Big Data and Information Inequality

Mike Wu writing in Tech Crunch observed that in all realistic data sets (especially big data), the amount of information one can extract from the data is always much less than the data volume (see figure below): information << data.

Big Data

In his view, given the above, the value of big data is hugely exaggerated. He then goes on to infer that this is actually a strong argument for why we need even bigger data. Because the amount of valuable insights we can derive from big data is so very tiny, we need to collect even more data and use more powerful analytics to increase our chance of finding them.

Now machine data (aka log data) is certainly big data, and it is certainly true that obtaining insights from such dataset’s is a painstaking (and often thankless) job, but I wonder if this means we need even more data. Methinks we need to be able to better interpret the big data set and its relevance to “events”.

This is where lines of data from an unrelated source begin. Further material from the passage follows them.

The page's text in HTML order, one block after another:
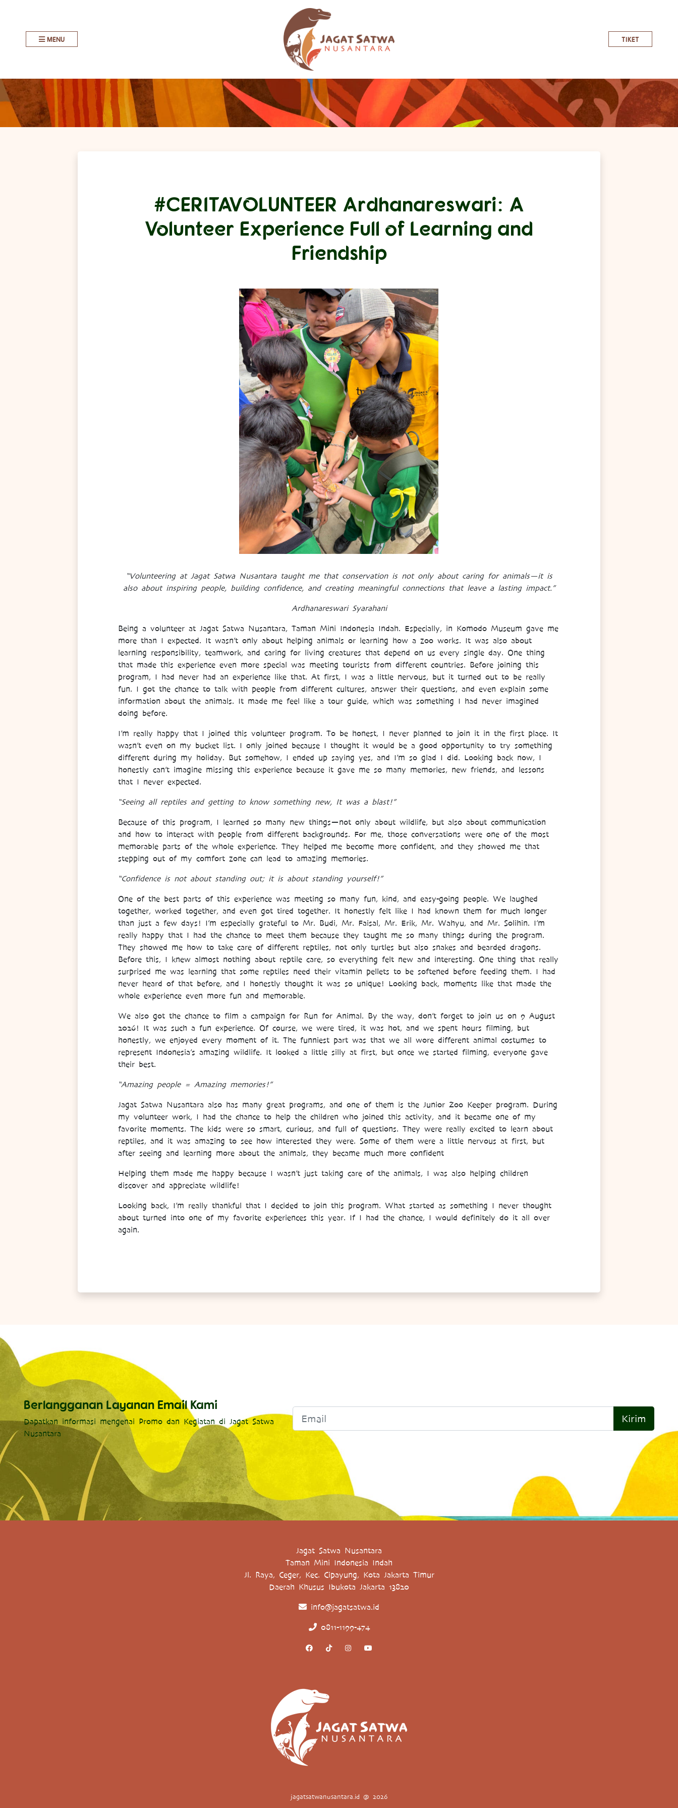
MENU TIKET
#CERITAVOLUNTEER Ardhanareswari: A
Volunteer Experience Full of Learning and
Friendship
“Volunteering at Jagat Satwa Nusantara taught me that conservation is not only about caring for animals—it is
also about inspiring people, building confidence, and creating meaningful connections that leave a lasting impact.”
Ardhanareswari Syarahani
Being a volunteer at Jagat Satwa Nusantara, Taman Mini Indonesia Indah. Especially, in Komodo Museum gave me
more than I expected. It wasn’t only about helping animals or learning how a zoo works. It was also about
learning responsibility, teamwork, and caring for living creatures that depend on us every single day. One thing
that made this experience even more special was meeting tourists from different countries. Before joining this
program, I had never had an experience like that. At first, I was a little nervous, but it turned out to be really
fun. I got the chance to talk with people from different cultures, answer their questions, and even explain some
information about the animals. It made me feel like a tour guide, which was something I had never imagined
doing before.
I’m really happy that I joined this volunteer program. To be honest, I never planned to join it in the first place. It
wasn’t even on my bucket list. I only joined because I thought it would be a good opportunity to try something
different during my holiday. But somehow, I ended up saying yes, and I’m so glad I did. Looking back now, I
honestly can’t imagine missing this experience because it gave me so many memories, new friends, and lessons
that I never expected.
“Seeing all reptiles and getting to know something new, It was a blast!”
Because of this program, I learned so many new things—not only about wildlife, but also about communication
and how to interact with people from different backgrounds. For me, those conversations were one of the most
memorable parts of the whole experience. They helped me become more confident, and they showed me that
stepping out of my comfort zone can lead to amazing memories.
“Confidence is not about standing out; it is about standing yourself!”
One of the best parts of this experience was meeting so many fun, kind, and easy-going people. We laughed
together, worked together, and even got tired together. It honestly felt like I had known them for much longer
than just a few days! I’m especially grateful to Mr. Budi, Mr. Faisal, Mr. Erik, Mr. Wahyu, and Mr. Solihin. I’m
really happy that I had the chance to meet them because they taught me so many things during the program.
They showed me how to take care of different reptiles, not only turtles but also snakes and bearded dragons.
Before this, I knew almost nothing about reptile care, so everything felt new and interesting. One thing that really
surprised me was learning that some reptiles need their vitamin pellets to be softened before feeding them. I had
never heard of that before, and I honestly thought it was so unique! Looking back, moments like that made the
whole experience even more fun and memorable.
We also got the chance to film a campaign for Run for Animal. By the way, don’t forget to join us on 9 August
2026! It was such a fun experience. Of course, we were tired, it was hot, and we spent hours filming, but
honestly, we enjoyed every moment of it. The funniest part was that we all wore different animal costumes to
represent Indonesia’s amazing wildlife. It looked a little silly at first, but once we started filming, everyone gave
their best.
“Amazing people = Amazing memories!”
Jagat Satwa Nusantara also has many great programs, and one of them is the Junior Zoo Keeper program. During
my volunteer work, I had the chance to help the children who joined this activity, and it became one of my
favorite moments. The kids were so smart, curious, and full of questions. They were really excited to learn about
reptiles, and it was amazing to see how interested they were. Some of them were a little nervous at first, but
after seeing and learning more about the animals, they became much more confident
Helping them made me happy because I wasn’t just taking care of the animals, I was also helping children
discover and appreciate wildlife!
Looking back, I’m really thankful that I decided to join this program. What started as something I never thought
about turned into one of my favorite experiences this year. If I had the chance, I would definitely do it all over
again.
Berlangganan Layanan Email Kami
Dapatkan informasi mengenai Promo dan Kegiatan di Jagat Satwa
Nusantara
Kirim
Jagat Satwa Nusantara
Taman Mini Indonesia Indah
Jl. Raya, Ceger, Kec. Cipayung, Kota Jakarta Timur
Daerah Khusus Ibukota Jakarta 13820
info@jagatsatwa.id
0811-1199-474
jagatsatwanusantara.id @ 2026

Over the past two years, we have been deeply involved in “eating our own dog food” as it were. At multiple EventTracker installations that are nationwide in scope, and span thousands of log sources, we have been working to extract insights for presentation to the network owners. In some cases, this is done with a lot of cooperation from the network owner and we have a good understanding of IT assets and the actors who use/abuse them. We find that with such involvement we are better able to risk prioritize what we observe in the data set and map to business concerns. In other cases where there is less interaction with the network owner and we know less about the actors or the relative criticality of assets, then we fall back on past experience and/or vendor-provided info as to what is an incident.  It is the same dataset in both cases but there is more value in one case than the other.

To say it another way, to get more information from the same data we need other types of context to extract signal from noise. Enabling logging at a more granular level from the same devices thereby generating an ever bigger dataset won’t increase the signal level. EventTracker can merge change audit data netflow information as well as vulnerability scan data to enable a greater signal-to-noise ratio. That is a big deal.